(Stored entries)

━━━━

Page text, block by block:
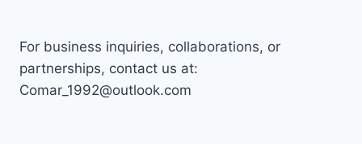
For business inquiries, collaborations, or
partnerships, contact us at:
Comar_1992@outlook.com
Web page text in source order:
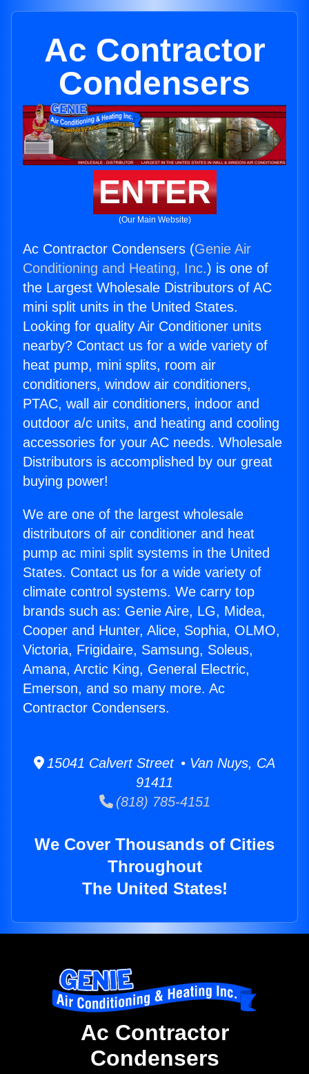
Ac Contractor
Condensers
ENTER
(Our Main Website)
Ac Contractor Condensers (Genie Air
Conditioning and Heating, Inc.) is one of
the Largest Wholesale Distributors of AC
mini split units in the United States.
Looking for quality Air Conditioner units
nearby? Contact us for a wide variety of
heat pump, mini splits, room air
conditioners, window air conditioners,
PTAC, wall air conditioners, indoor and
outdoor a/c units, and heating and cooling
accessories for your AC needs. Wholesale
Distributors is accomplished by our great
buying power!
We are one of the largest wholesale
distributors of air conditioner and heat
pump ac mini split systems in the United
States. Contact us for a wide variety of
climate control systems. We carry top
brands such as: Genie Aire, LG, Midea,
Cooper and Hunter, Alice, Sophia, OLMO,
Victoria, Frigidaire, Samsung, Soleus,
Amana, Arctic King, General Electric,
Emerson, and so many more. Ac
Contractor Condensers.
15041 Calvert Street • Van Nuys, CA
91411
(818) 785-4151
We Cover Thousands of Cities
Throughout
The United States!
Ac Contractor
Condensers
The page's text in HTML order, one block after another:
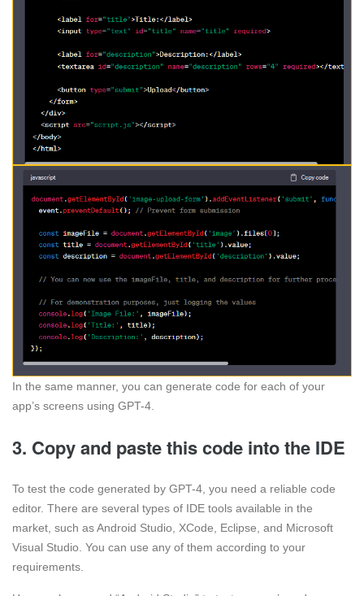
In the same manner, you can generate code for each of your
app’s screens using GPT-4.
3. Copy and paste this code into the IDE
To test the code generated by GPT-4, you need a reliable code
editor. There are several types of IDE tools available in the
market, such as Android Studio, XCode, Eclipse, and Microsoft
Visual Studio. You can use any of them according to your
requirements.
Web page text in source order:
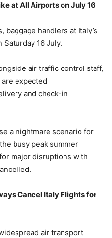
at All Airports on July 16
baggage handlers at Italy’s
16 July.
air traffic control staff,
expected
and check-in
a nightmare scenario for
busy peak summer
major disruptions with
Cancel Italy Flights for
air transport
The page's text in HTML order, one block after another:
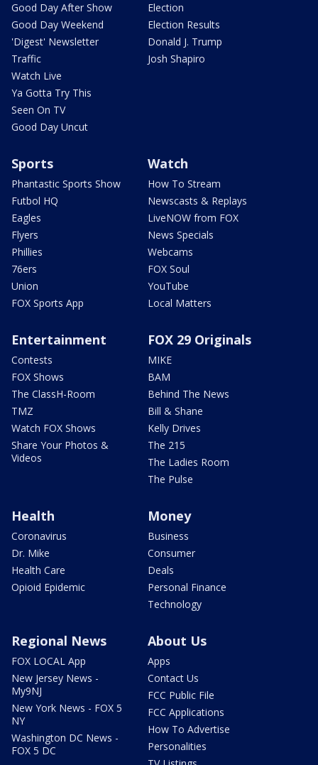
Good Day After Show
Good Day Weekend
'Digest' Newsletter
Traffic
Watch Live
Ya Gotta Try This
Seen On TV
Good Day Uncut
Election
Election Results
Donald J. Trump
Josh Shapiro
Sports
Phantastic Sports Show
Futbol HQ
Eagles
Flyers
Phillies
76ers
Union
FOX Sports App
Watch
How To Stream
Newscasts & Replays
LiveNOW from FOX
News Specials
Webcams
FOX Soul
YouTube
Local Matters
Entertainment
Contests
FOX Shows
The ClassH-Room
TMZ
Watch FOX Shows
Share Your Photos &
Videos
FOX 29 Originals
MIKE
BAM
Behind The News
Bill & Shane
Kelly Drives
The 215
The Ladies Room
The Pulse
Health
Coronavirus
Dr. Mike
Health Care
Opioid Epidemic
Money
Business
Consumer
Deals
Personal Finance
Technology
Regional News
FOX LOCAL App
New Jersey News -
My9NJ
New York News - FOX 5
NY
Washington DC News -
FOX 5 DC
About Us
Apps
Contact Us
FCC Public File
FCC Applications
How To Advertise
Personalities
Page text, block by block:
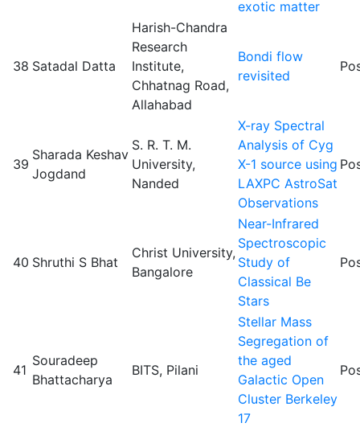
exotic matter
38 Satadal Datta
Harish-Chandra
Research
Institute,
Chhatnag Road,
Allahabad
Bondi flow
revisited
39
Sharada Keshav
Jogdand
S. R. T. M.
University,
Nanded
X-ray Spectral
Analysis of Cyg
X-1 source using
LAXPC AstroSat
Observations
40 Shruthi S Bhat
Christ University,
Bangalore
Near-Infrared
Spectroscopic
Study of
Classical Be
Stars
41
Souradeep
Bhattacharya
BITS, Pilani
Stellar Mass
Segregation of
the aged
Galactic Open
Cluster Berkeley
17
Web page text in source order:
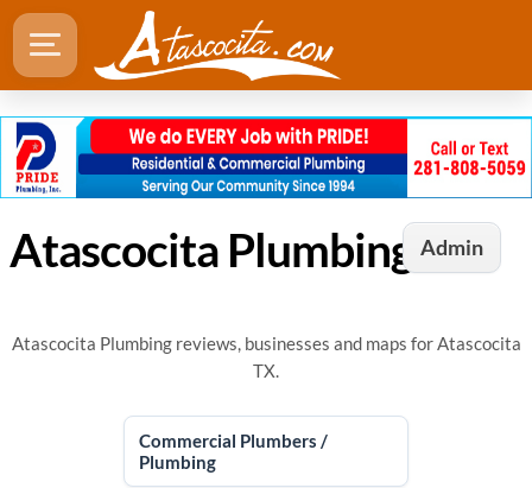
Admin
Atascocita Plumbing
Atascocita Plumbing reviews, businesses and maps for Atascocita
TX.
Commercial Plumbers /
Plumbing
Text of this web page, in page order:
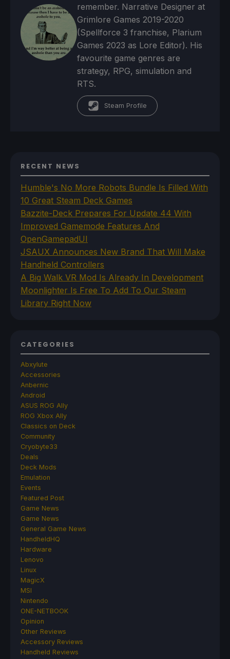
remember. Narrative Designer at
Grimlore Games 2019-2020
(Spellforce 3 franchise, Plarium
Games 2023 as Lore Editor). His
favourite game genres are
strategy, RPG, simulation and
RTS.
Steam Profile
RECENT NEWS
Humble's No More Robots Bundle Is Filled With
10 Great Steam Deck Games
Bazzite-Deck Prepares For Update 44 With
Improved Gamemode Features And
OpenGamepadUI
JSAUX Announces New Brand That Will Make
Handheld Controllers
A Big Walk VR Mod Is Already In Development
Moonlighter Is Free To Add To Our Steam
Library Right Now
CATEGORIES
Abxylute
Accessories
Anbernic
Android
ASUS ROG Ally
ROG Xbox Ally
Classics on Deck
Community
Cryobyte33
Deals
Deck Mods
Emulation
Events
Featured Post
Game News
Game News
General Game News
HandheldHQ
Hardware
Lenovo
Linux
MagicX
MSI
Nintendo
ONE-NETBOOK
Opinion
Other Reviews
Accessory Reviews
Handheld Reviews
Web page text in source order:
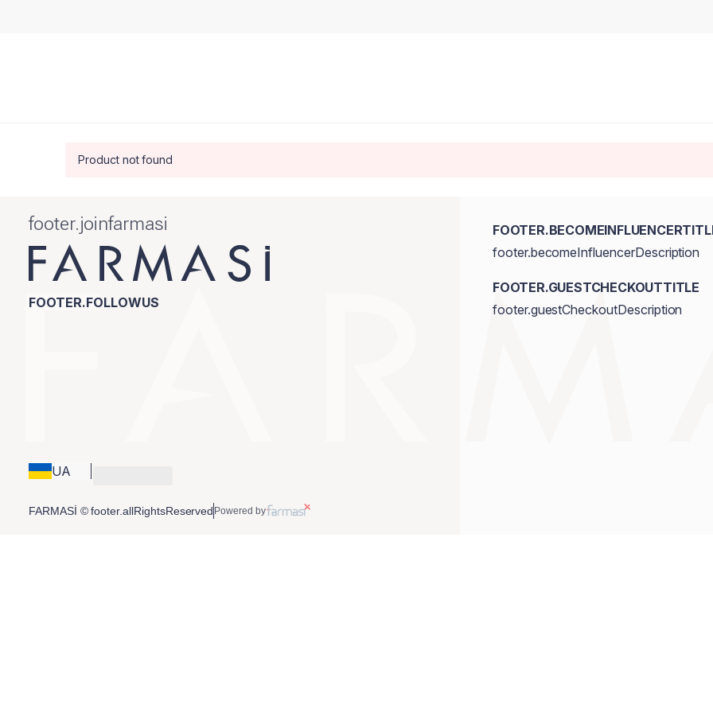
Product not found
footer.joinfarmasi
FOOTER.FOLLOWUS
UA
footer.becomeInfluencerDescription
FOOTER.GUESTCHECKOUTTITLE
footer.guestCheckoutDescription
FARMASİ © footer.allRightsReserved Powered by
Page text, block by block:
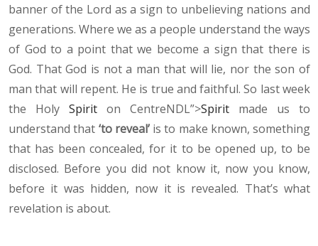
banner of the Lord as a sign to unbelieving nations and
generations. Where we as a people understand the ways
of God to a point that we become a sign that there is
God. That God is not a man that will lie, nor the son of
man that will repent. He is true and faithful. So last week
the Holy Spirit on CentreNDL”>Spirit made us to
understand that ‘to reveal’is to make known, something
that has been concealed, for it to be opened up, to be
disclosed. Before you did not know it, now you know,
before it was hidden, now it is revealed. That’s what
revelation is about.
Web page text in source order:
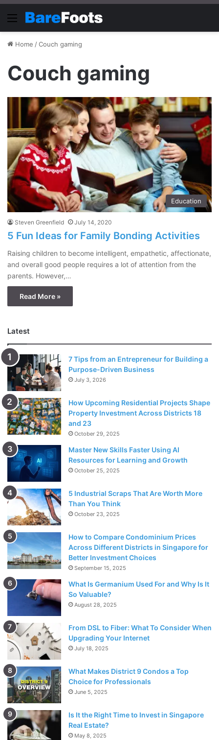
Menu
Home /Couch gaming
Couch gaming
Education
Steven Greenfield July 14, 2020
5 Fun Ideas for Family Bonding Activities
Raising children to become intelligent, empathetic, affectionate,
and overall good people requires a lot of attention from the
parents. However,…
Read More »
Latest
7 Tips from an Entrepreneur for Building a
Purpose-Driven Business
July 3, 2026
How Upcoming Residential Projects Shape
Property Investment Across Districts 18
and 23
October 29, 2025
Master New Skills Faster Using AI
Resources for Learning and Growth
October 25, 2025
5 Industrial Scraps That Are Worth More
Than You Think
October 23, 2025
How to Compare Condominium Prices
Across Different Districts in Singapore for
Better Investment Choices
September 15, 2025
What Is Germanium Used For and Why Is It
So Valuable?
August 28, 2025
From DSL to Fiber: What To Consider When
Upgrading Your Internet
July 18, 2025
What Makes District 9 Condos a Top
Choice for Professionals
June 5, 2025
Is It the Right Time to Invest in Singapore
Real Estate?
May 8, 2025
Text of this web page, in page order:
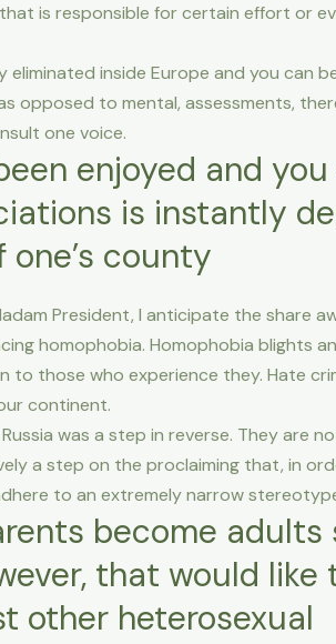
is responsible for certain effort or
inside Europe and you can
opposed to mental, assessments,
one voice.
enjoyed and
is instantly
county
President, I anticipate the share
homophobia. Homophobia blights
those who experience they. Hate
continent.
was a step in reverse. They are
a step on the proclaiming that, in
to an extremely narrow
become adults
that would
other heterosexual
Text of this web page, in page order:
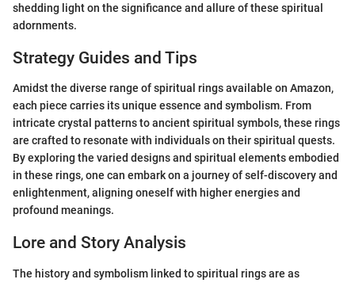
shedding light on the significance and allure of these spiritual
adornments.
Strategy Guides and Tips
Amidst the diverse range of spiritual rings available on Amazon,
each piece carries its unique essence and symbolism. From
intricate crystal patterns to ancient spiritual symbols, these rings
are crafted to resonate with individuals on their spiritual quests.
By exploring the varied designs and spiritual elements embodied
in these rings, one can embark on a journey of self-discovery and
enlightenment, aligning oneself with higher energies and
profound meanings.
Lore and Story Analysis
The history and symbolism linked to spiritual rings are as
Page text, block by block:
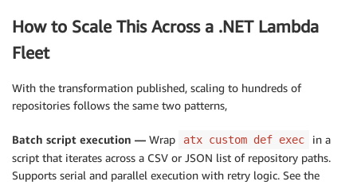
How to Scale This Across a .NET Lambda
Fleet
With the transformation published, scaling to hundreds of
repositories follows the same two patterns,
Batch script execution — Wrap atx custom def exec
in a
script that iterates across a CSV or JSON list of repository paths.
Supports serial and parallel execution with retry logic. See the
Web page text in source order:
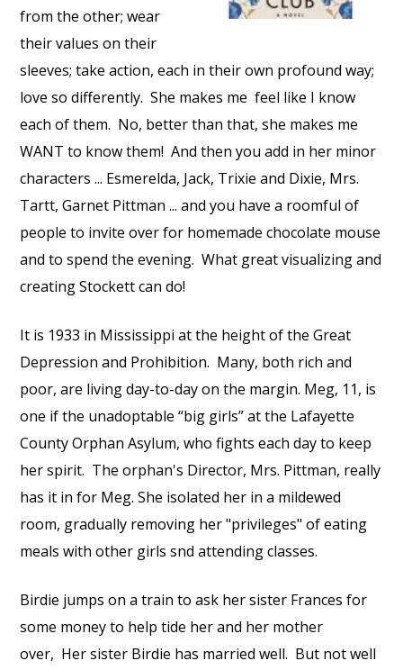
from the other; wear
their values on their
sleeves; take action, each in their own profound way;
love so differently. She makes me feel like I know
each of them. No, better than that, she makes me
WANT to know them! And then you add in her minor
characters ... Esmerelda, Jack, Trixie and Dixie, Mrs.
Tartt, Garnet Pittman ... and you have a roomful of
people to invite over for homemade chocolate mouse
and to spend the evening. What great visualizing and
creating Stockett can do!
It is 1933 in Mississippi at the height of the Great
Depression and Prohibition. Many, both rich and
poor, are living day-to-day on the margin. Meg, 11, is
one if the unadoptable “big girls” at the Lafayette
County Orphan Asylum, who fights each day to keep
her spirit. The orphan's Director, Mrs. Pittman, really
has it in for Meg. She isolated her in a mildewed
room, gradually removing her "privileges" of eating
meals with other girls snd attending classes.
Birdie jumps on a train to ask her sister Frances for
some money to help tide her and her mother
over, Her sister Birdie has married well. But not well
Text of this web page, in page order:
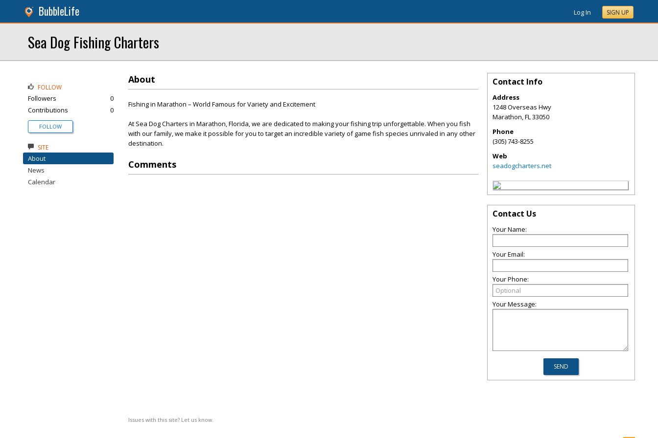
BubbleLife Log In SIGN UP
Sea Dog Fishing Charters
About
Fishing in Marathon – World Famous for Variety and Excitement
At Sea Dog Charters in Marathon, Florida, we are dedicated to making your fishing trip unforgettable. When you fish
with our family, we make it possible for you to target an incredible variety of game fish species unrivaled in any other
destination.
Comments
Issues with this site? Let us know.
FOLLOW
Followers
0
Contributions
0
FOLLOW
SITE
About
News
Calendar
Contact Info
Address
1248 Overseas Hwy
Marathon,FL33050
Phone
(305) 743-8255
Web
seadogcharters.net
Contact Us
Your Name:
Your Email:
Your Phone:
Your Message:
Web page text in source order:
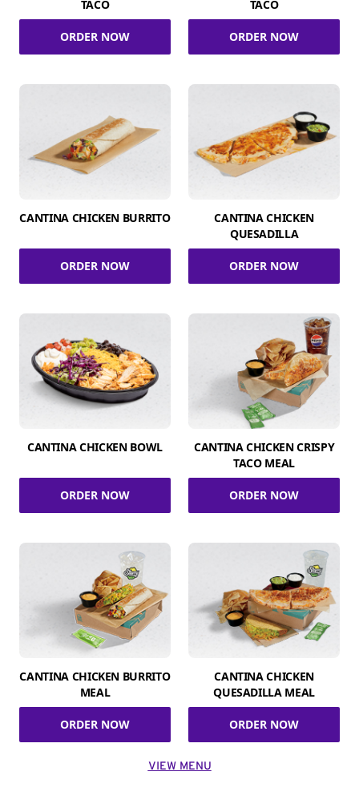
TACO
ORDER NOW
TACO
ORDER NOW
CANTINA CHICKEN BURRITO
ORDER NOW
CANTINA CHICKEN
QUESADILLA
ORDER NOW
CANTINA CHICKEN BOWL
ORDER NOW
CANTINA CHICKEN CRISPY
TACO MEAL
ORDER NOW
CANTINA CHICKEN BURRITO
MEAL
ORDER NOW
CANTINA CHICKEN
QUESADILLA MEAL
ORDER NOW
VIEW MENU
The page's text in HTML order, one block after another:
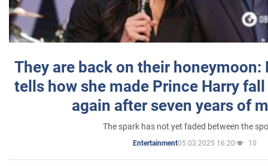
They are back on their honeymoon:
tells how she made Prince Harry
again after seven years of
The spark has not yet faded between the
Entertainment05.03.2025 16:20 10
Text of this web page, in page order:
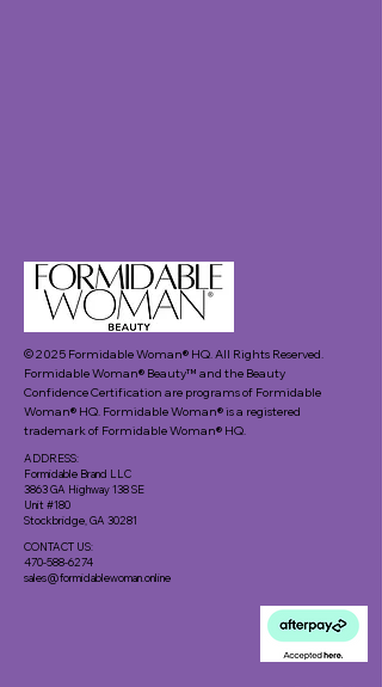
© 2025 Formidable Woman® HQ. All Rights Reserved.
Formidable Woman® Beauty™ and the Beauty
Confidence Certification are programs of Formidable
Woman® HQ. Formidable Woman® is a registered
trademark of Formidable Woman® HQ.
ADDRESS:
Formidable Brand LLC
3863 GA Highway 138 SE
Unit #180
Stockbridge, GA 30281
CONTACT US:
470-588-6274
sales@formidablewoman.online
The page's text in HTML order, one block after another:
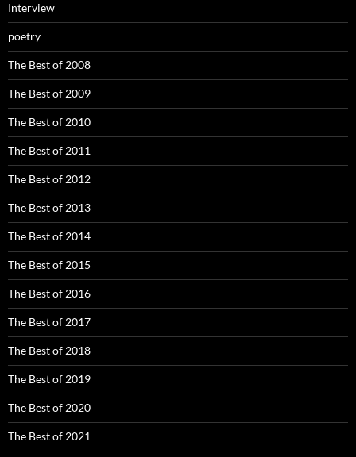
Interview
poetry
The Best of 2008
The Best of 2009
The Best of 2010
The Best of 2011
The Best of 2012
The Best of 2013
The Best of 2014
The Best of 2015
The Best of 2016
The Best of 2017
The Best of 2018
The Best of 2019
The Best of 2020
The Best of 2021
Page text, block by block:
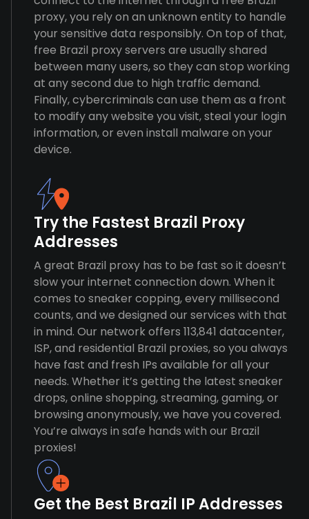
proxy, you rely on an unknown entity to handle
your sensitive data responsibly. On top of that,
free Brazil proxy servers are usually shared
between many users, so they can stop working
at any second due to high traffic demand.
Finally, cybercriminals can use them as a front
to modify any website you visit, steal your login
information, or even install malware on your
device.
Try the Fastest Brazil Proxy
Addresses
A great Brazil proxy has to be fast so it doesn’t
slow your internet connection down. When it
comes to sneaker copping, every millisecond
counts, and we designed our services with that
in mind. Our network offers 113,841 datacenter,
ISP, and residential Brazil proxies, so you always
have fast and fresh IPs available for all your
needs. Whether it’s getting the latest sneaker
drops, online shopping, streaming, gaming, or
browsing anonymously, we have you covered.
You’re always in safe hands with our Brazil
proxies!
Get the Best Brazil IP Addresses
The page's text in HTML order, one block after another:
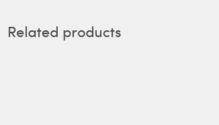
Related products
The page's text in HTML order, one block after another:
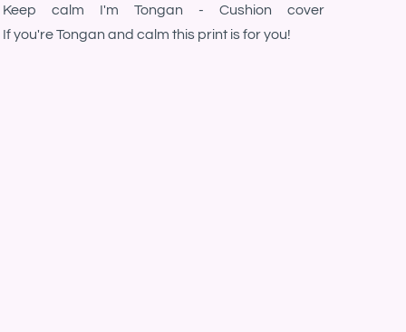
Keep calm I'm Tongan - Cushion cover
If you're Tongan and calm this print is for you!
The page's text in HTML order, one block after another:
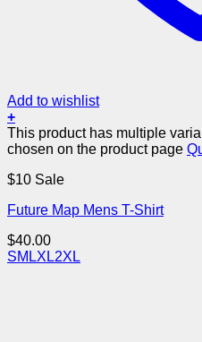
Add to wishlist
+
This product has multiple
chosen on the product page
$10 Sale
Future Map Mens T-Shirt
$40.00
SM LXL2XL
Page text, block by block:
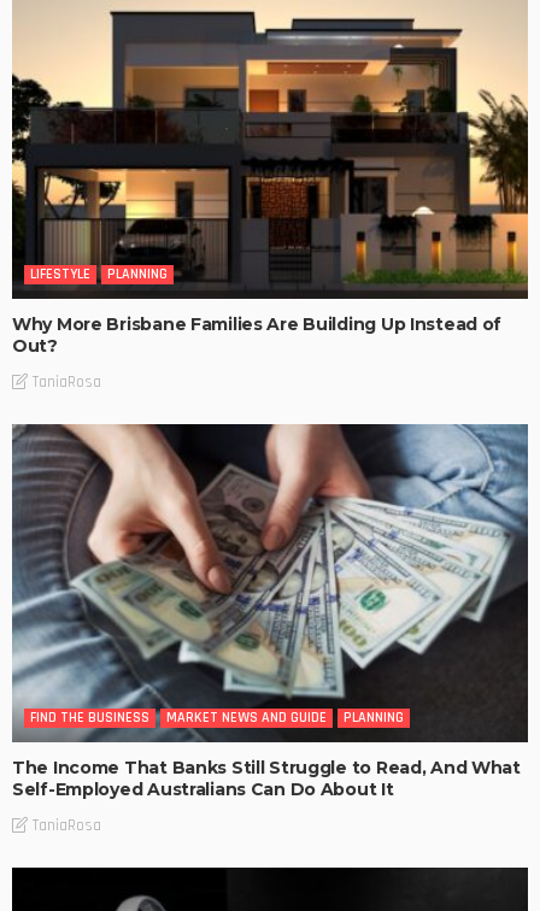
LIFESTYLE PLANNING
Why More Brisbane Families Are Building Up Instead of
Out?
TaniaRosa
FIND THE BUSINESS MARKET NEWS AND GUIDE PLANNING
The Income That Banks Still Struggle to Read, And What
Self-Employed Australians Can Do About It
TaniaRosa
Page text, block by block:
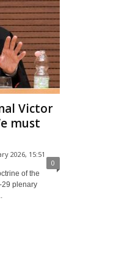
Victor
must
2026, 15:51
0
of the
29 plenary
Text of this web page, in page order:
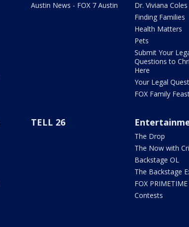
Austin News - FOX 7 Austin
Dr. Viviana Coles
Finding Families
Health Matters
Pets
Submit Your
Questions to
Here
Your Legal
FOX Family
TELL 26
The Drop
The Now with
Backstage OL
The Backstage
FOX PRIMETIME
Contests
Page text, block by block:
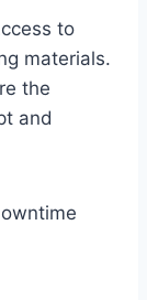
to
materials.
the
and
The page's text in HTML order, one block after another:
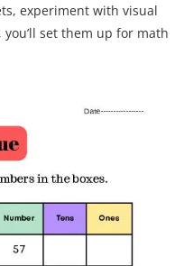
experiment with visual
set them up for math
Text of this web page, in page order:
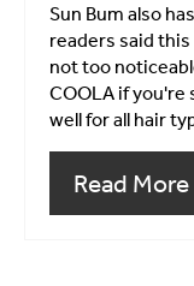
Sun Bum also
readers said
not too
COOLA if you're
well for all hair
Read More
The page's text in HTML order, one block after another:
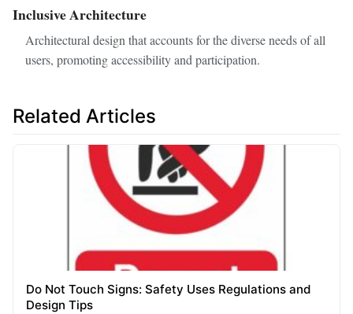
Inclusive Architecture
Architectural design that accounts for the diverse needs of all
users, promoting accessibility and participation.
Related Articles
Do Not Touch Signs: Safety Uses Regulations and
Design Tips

━━━━

• Exercise objective:
Using the records above, repeat exactly the run of lines that starts with the line with "Classical Be" and goes on through the line with "ROG Xbox Ally"; omit each picture.

• Exercise output:
Classical Be
Stars
41
Souradeep
Bhattacharya
BITS, Pilani
Stellar Mass
Segregation of
the aged
Galactic Open
Cluster Berkeley
17
Web page text in source order:
Admin
Atascocita Plumbing
Atascocita Plumbing reviews, businesses and maps for Atascocita
TX.
Commercial Plumbers /
Plumbing
Text of this web page, in page order:
remember. Narrative Designer at
Grimlore Games 2019-2020
(Spellforce 3 franchise, Plarium
Games 2023 as Lore Editor). His
favourite game genres are
strategy, RPG, simulation and
RTS.
Steam Profile
RECENT NEWS
Humble's No More Robots Bundle Is Filled With
10 Great Steam Deck Games
Bazzite-Deck Prepares For Update 44 With
Improved Gamemode Features And
OpenGamepadUI
JSAUX Announces New Brand That Will Make
Handheld Controllers
A Big Walk VR Mod Is Already In Development
Moonlighter Is Free To Add To Our Steam
Library Right Now
CATEGORIES
Abxylute
Accessories
Anbernic
Android
ASUS ROG Ally
ROG Xbox Ally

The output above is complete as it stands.